La reacción de las autoridades no se hizo esperar y, en visita al convento de los dominicos, emplazaron a los sacerdotes a retractarse durante la homilía del domingo siguiente, 28 de diciembre, de lo que consideraron una afrenta. La respuesta de los dominicos consistió, por lo contrario, en ratificar los términos de su vehemente denuncia, nueva vez con la fogosa oratoria de Fray Antón de Montesinos, en aquel púlpito que hizo palpitar el corazón del Padre Las Casas, un encomendero que luego tomó los hábitos y gracias al cual hoy sabemos de aquel inmarsecible capítulo de la conquista española.
Lo que quisiera resaltar de este hito es, en primer lugar, la firmeza y el coraje de aquellos sacerdotes que, rubricando con tinta sagrada la conciencia de la época, mantuvieron, sin doblegarse ante el poder, sus convicciones y su decisión de defender la dignidad que Dios regaló a cada ser humano, sin discriminación de ningún tipo.
En segundo lugar, salta a la vista la doble moral de la clase gobernante de entonces, permeada por aquel discurso que cuestionaba las tartufadas de los que utilizaban la casa del Altísimo como manto con el que ocultaban su verdadero credo hundido en el estiércol del trato cruel al prójimo: a Dios orando y con el mazo dando.

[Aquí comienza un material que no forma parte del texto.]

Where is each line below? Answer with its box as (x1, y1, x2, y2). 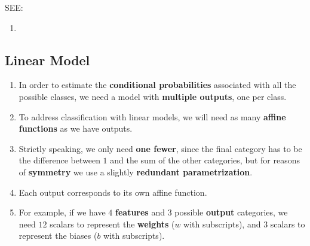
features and (115, 206, 165, 218)
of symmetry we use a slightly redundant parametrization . (19, 165, 253, 178)
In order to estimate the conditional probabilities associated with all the (19, 78, 296, 91)
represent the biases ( (19, 229, 97, 242)
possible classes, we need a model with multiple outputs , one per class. (19, 90, 287, 102)
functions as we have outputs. (19, 122, 133, 135)
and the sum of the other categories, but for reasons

Finalmente, "La voz que clama en el desierto", como fue titulado el sermón (de ahí la estatua simulando un grito), aún en nuestros días, coloca a la clase política ante el desafío de garantizar el respeto a la dignidad y los Derechos Humanos de aquellos cuyo clamor por una sociedad más justa se ahoga entre los intersticios de un crecimiento económico que demanda una prosperidad mejor compartida.